Yury Evgeny Razvodovsky1.   

Abstract

BACKGROUND: High accidental death rates in the former Soviet republics (FSR) and its profound fluctuation over the past decades have attracted considerable interest. The research evidences emphasize binge drinking pattern as a potentially important contributor to accident mortality crisis in FSR. In line with this evidence we assume that higher level of alcohol consumption in conjunction with binge drinking pattern results in close aggregate-level association between alcohol psychoses and accidental death rates in the former Soviet Slavic republic Belarus.
METHODS: Trends in alcohol psychoses rate (as a proxy for alcohol consumption) from 1979 to 2007 were analyzed employing a distributed lag analysis in order to asses bivariate relationship between the two time series.

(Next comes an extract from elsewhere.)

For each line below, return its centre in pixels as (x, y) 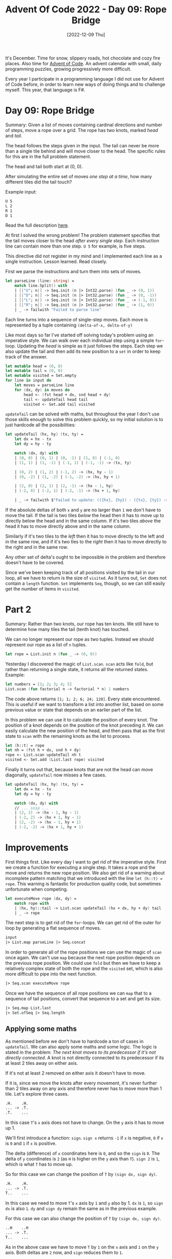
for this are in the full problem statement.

RESULTS: According to the Bureau of Forensic Medicine autopsy reports the number of deaths due to accidents and injuries increased by 52.5% (from 62.3 to 95.0 per 100.000 of residents), and fatal alcohol poisoning rate increased by 108.6% (from 12.8 to 26.7 per 100.000 of residents) in Belarus between 1979 and 2007. Alcohol in blood was found in 50.1% victims of deaths from accidents and injuries for the whole period, with the minimum figure 40% in 1986 and maximum 58.2% in 2005. The outcome of distributed lags analysis indicated statistically significant association between the number of alcohol psychoses cases and the number BAC-positive deaths from accidents at zero lag.
CONCLUSIONS: The outcome of this study supports previous findings suggesting that alcohol and deaths from accidents are closely connected in a culture with prevailing intoxication-oriented drinking pattern, and add to growing body of evidence that a substantial proportion of accidental deaths in Belarus are due to effects of binge drinking.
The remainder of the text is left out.